On Recent Advances in Design of Transimpedance Amplifiers in CMOS: A Taxonomy of Topological Enhancements Beyond the Transimpedance Limit

Transimpedance amplifiers (TIAs) are the critical current-to-voltage interface in optical receivers, LiDAR front-ends, biomedical sensors, and unconventional applications such as magnetic-resonance receiver-coil arrays and wide-bandgap ultraviolet detectors, and their CMOS design is governed by a fundamental gain-bandwidth-noise trade-off whose structure is rarely made explicit. This review introduces a unifying framework rooted in three explicit assumptions underlying the classical shunt-feedback TIA limit: a single-pole core amplifier (A1), a resistive feedback element (A2), and the full input capacitance loading the feedback summing node (A3). Relaxing one or more of these is shown to be the common structural thread behind every class of bandwidth or noise enhancement in the recent literature, and all surveyed architectures are organized into a six-tier taxonomy, from Tier 0 designs operating within the classical limit to Tier 5 topologies that bypass all three assumptions simultaneously. This taxonomy is supplemented by an orthogonal configurability axis spanning single- and dual-control reconfigurable, variable-gain, and dynamic-range-extension designs.
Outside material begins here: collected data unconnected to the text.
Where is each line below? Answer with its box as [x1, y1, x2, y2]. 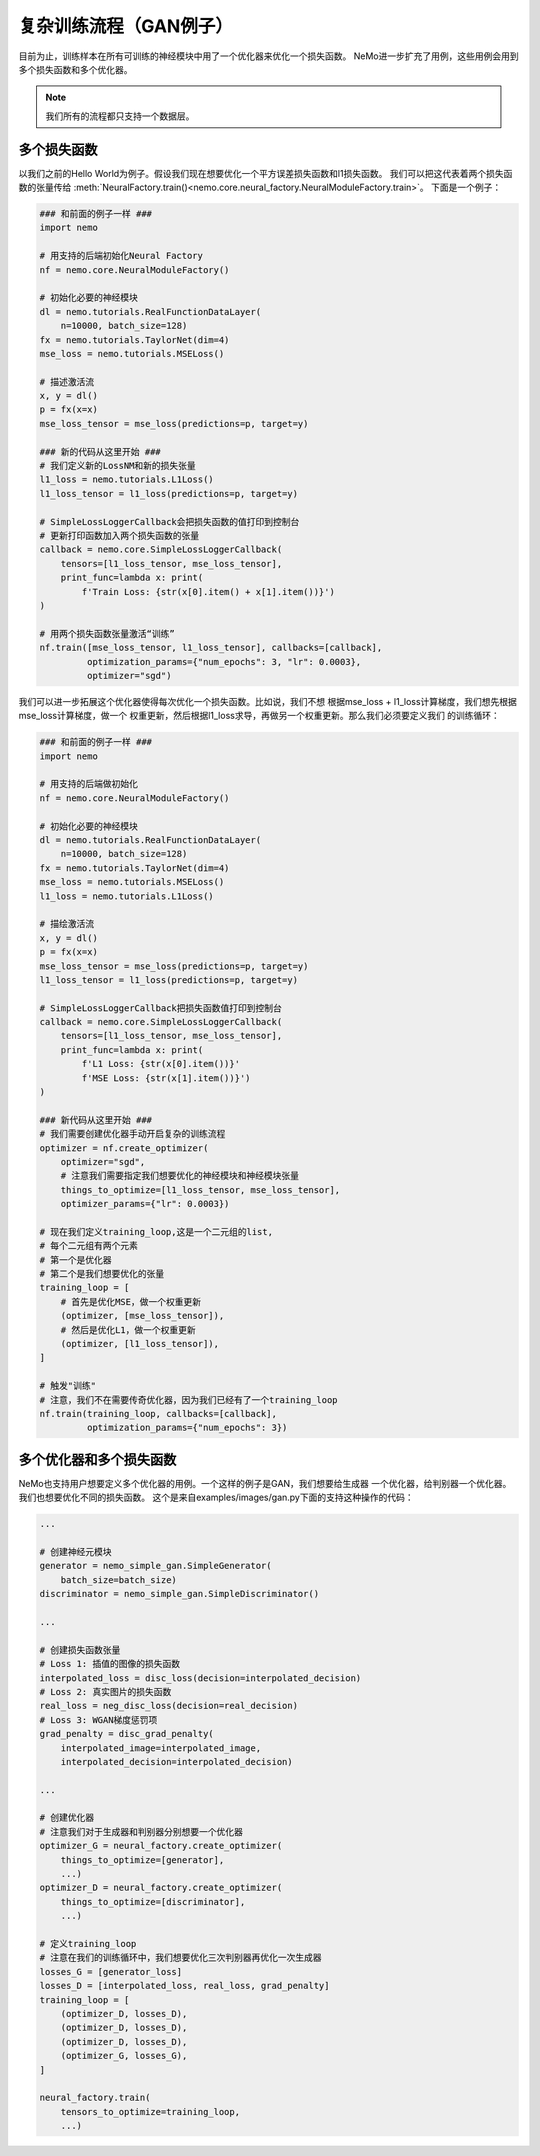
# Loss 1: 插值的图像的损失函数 [39, 1658, 180, 1670]
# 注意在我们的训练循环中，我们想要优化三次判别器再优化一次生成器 [39, 1952, 322, 1964]
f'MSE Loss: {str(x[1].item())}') [81, 1072, 251, 1084]
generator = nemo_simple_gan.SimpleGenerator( [39, 1560, 272, 1572]
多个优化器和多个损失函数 [18, 1451, 177, 1468]
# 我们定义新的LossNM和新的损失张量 [39, 460, 197, 472]
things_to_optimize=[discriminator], [60, 1896, 246, 1907]
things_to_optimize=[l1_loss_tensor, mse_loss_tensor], [60, 1184, 341, 1195]
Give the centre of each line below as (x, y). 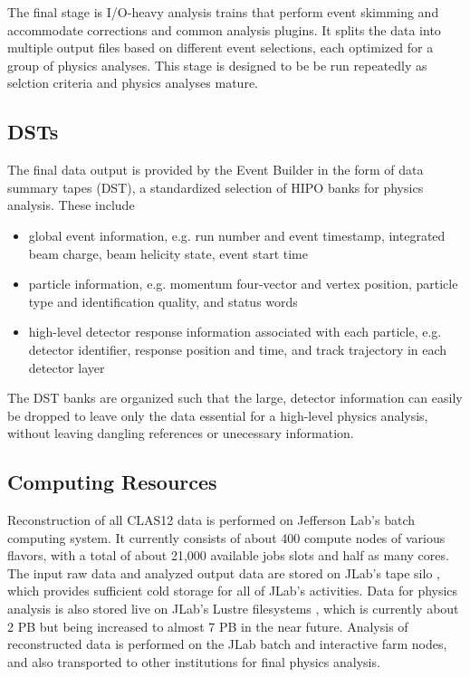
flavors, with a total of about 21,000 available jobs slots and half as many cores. (228, 555)
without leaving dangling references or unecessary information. (181, 433)
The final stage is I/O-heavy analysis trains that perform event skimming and (223, 12)
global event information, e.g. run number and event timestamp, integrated (237, 235)
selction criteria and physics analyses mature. (133, 83)
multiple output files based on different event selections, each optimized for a (221, 48)
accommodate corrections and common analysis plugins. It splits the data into (224, 29)
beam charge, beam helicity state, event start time (168, 253)
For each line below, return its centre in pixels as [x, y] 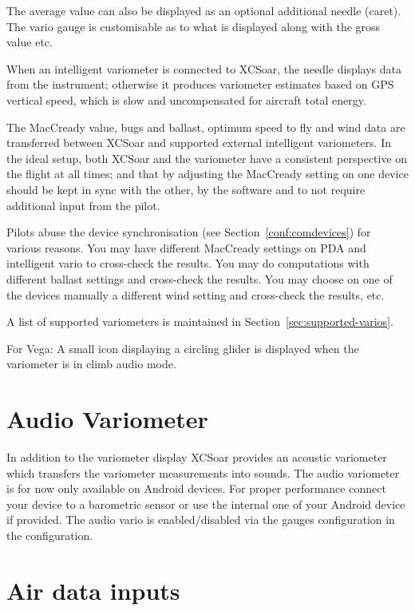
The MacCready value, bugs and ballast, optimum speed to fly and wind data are [206, 127]
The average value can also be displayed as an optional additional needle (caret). [204, 10]
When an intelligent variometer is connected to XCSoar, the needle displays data [204, 68]
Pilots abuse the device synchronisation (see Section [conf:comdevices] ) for [189, 232]
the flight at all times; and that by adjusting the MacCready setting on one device [207, 174]
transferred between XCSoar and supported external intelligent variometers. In [199, 143]
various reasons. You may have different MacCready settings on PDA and [186, 247]
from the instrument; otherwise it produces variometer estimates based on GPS [200, 84]
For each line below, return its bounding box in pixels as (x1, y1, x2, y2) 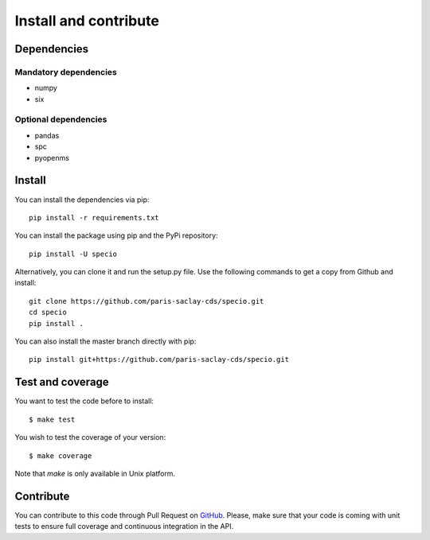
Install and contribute (14, 12, 159, 29)
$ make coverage (29, 451, 92, 460)
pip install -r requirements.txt (29, 213, 159, 222)
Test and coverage (14, 375, 109, 389)
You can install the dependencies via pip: (14, 195, 150, 204)
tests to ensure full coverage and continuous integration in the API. (14, 522, 234, 531)
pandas (34, 130, 60, 140)
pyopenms (34, 153, 69, 162)
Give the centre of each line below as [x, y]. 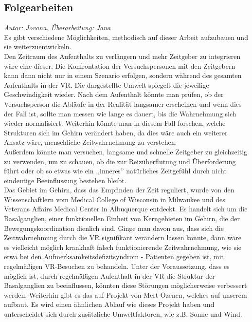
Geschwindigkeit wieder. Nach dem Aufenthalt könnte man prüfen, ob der [114, 94]
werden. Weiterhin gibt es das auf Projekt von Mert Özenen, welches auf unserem [126, 294]
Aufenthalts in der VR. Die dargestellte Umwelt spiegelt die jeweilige [107, 85]
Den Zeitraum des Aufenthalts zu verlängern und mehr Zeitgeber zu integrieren [122, 56]
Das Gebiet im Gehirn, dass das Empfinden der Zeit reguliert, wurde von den [119, 190]
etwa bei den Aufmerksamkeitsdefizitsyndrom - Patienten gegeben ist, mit [114, 256]
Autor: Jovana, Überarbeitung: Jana [57, 28]
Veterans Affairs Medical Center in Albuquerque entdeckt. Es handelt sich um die [126, 209]
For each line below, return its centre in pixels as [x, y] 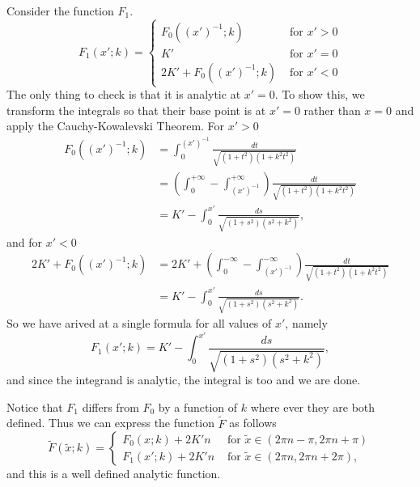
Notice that [35, 407]
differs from [110, 407]
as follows [253, 423]
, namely [306, 323]
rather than [332, 110]
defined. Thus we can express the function [110, 423]
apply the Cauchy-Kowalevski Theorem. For [116, 126]
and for [25, 241]
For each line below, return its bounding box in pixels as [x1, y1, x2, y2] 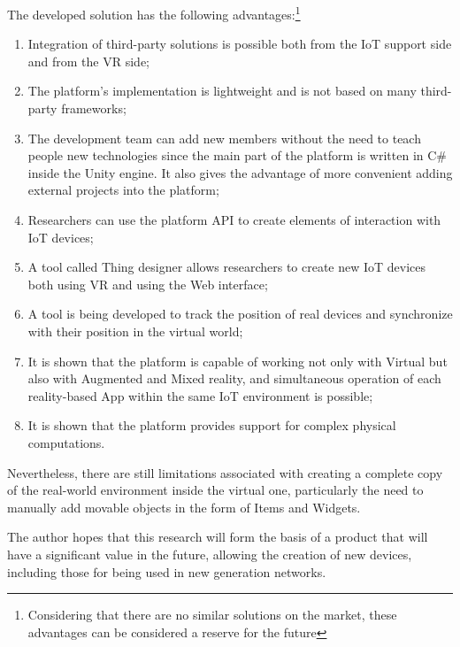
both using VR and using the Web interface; [27, 274, 268, 293]
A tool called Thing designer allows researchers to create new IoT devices [27, 258, 426, 276]
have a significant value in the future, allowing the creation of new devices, [7, 544, 412, 563]
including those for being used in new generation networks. [7, 562, 326, 581]
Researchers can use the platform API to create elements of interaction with [27, 211, 441, 228]
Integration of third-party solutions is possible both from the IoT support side [27, 35, 452, 53]
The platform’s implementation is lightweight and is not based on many [27, 81, 417, 100]
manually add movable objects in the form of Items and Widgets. [7, 497, 361, 516]
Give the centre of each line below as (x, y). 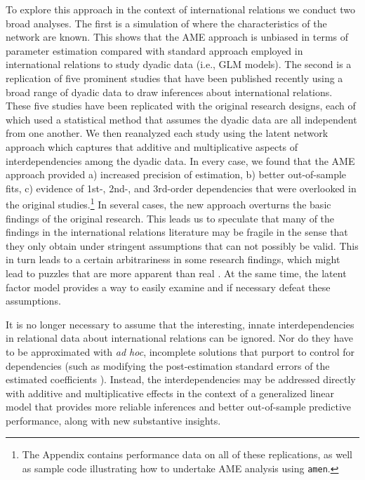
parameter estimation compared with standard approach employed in (154, 50)
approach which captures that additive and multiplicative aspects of (152, 146)
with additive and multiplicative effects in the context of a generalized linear (170, 393)
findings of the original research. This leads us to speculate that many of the (170, 218)
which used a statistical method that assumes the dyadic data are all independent (181, 119)
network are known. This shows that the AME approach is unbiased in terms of (177, 37)
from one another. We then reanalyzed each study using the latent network (167, 133)
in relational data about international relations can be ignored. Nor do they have (179, 338)
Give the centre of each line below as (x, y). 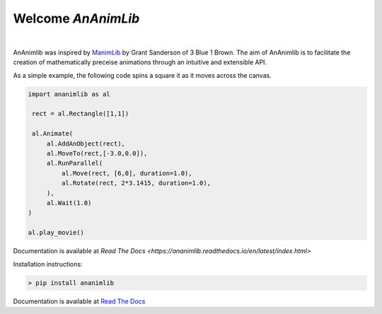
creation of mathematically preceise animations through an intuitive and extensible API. (140, 62)
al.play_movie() (56, 233)
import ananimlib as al (69, 94)
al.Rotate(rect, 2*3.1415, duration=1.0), (136, 183)
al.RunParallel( (75, 163)
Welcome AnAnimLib (76, 18)
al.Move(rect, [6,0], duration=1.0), (127, 173)
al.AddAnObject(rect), (86, 144)
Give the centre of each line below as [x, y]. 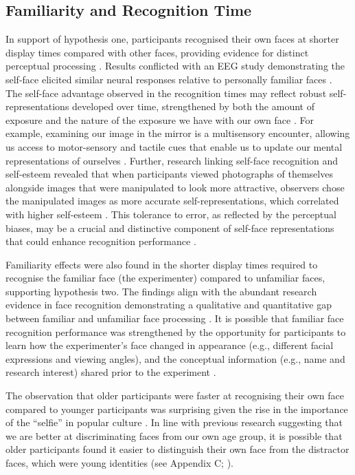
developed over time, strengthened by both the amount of [193, 106]
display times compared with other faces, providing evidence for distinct [157, 52]
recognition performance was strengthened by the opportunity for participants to [176, 331]
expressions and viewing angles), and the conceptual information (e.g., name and [175, 358]
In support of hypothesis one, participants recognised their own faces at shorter [172, 39]
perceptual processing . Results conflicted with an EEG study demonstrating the [175, 66]
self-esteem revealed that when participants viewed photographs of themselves [169, 174]
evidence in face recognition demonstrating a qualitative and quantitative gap [169, 305]
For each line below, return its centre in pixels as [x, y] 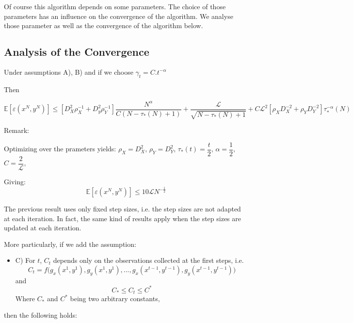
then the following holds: [40, 315]
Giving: [15, 182]
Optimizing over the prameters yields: [60, 149]
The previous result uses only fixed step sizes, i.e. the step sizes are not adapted [122, 209]
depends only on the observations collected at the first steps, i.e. [148, 260]
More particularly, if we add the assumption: [70, 244]
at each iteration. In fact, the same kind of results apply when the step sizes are [122, 218]
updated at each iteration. [43, 228]
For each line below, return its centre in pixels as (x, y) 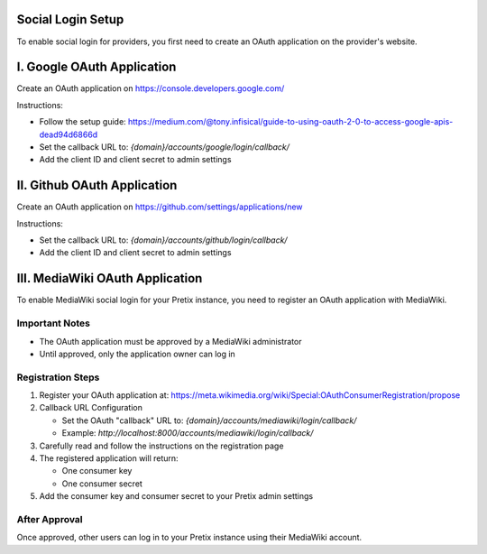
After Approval (50, 519)
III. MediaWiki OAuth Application (110, 278)
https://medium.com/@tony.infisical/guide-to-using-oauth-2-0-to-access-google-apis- (290, 122)
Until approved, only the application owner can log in (138, 354)
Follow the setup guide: (83, 122)
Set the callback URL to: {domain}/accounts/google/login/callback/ (165, 147)
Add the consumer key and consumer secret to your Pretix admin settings (176, 496)
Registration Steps (58, 377)
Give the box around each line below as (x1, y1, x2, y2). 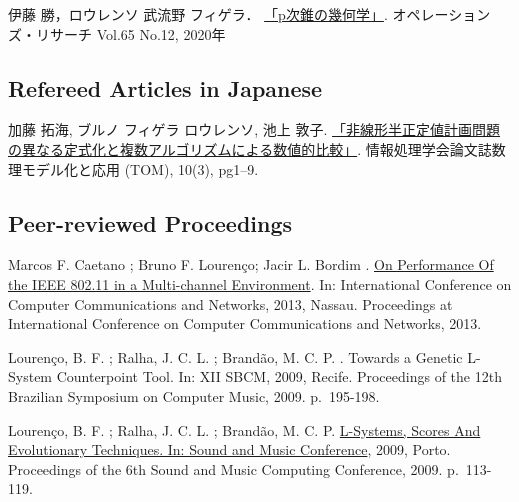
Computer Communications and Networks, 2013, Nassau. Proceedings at (8, 293, 453, 314)
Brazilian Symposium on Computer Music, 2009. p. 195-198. (8, 385, 380, 406)
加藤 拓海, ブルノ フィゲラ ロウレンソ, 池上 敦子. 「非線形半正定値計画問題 (8, 119, 501, 140)
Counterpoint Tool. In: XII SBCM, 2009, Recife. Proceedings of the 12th (56, 366, 502, 387)
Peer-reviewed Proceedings (8, 207, 293, 238)
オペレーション (392, 4, 491, 24)
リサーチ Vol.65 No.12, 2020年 (35, 23, 226, 44)
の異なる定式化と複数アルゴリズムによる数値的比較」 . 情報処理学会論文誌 (8, 138, 492, 159)

We further show that stability is not removed by these relaxations but migrates with the tier, from the global phase margin of the classical loop to a local regulating loop, a group-delay-flatness constraint, an input-passivity condition, or a multi-loop interaction, so that each architecture carries a predictable stability locus alongside its noise and bandwidth consequences. The taxonomy is cross-referenced with application domains, with closed-form noise-floor boundary plots parametrized by input capacitance and amplifier gain-bandwidth product, and with the CMOS technology landscape, where we argue that the most advanced node is not universally optimal and that node and topology act as complementary rather than competing levers. A single consistent figure of merit, applied uniformly to a representative set of CMOS realizations from 0.6 μm to 16 nm FinFET, shows no monotonic improvement with publication year or node and is presented as a diagnostic indicator rather than an absolute ranking. The review closes with an outlook on 200 Gb/s /lane links, wide-bandgap sensor integration, and the FinFET-to-gate-all-around device transition.